Knowledge can be argued, the tools of logic apply. Beliefs cannot be argued (though many try). Here are the beliefs and some of them are clearly uninformed with respect to governmental effectiveness which would lead to a knowledge based solution/answer. It has the bias of denying logic can be applied to some of these solutions, that they can only be opinions...and of course the logical conclusion that I am right. I just had to throw that in. With the first “opinion”. Add the fact that at current rate Canada will use 80% of their revenue to pay for health care by 2030...they won’t pay that, so they will deny healthcare...that is an economic argument, not really an opinion. That is a projection I read in a Canadian venue.

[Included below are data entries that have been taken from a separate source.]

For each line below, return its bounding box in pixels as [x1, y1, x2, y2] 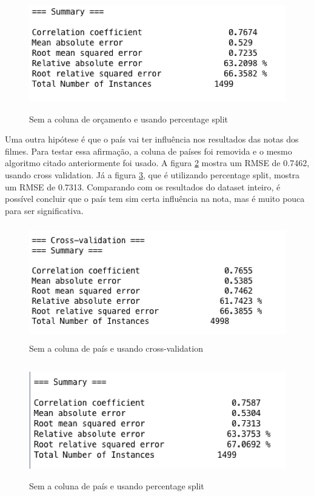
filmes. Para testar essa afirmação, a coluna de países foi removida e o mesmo [5, 144, 292, 157]
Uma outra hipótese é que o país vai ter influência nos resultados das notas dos [5, 133, 299, 146]
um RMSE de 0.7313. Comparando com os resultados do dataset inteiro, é [5, 180, 281, 193]
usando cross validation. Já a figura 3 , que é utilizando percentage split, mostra [5, 168, 300, 181]
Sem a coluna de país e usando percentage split [29, 480, 204, 492]
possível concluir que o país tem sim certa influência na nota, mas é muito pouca [5, 192, 305, 205]
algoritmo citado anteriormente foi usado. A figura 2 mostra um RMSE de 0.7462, [5, 156, 310, 169]
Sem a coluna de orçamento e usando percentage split [29, 112, 229, 125]
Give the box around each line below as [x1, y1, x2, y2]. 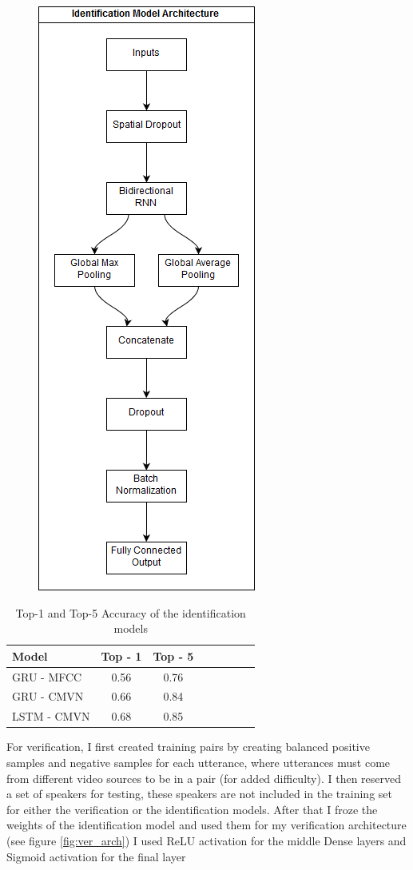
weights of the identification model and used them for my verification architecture [6, 816, 407, 833]
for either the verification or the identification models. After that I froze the [6, 800, 378, 817]
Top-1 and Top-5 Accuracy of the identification [15, 604, 246, 621]
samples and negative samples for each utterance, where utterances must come [6, 754, 391, 770]
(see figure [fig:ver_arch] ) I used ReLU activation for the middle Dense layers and [6, 832, 407, 848]
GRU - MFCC [12, 668, 82, 685]
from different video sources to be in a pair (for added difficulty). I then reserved [6, 769, 402, 786]
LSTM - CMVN [12, 708, 90, 725]
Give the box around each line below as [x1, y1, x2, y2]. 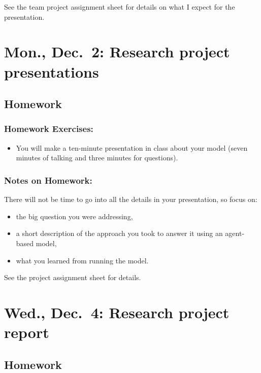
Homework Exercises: [4, 122, 93, 135]
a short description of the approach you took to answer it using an [16, 228, 223, 239]
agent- [225, 228, 245, 239]
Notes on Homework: [4, 174, 92, 186]
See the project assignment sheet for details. [4, 272, 141, 283]
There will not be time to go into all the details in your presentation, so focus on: [4, 194, 257, 205]
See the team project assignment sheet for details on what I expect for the [4, 2, 235, 12]
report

So is it my opinion that government really does not hold in costs, bloats the labor in any solution, and acts like a monopoly in most large scale governmental solutions or is it an arguable set of economic facts?

“The participants answered online questionnaires, with the first one measuring belief superiority on nine political issues on which conservatives and liberals tend to disagree:

— health care (the degree to which health care should be covered by the government or by private insurance);

— illegal immigration (the degree to which people who enter the country illegally should be dealt with more strictly or more leniently than at present);

— abortion (the conditions under which abortion should be legal);

— how large of a role the government should play in helping people in need;

— voter identification (whether people should be required to show personal identification in order to vote);

— the degree to which income taxes are too high;

— the conditions under which torture should be used to obtain information from terrorists;

— affirmative action;

— the degree to which national and state laws should be based on religious beliefs.

“The tendency for people with extreme views to be overly confident is not limited to politics,” said Leary. “Any time people hold an extreme position, even on a trivial issue, they seem to think that their views are better than anyone else’s.”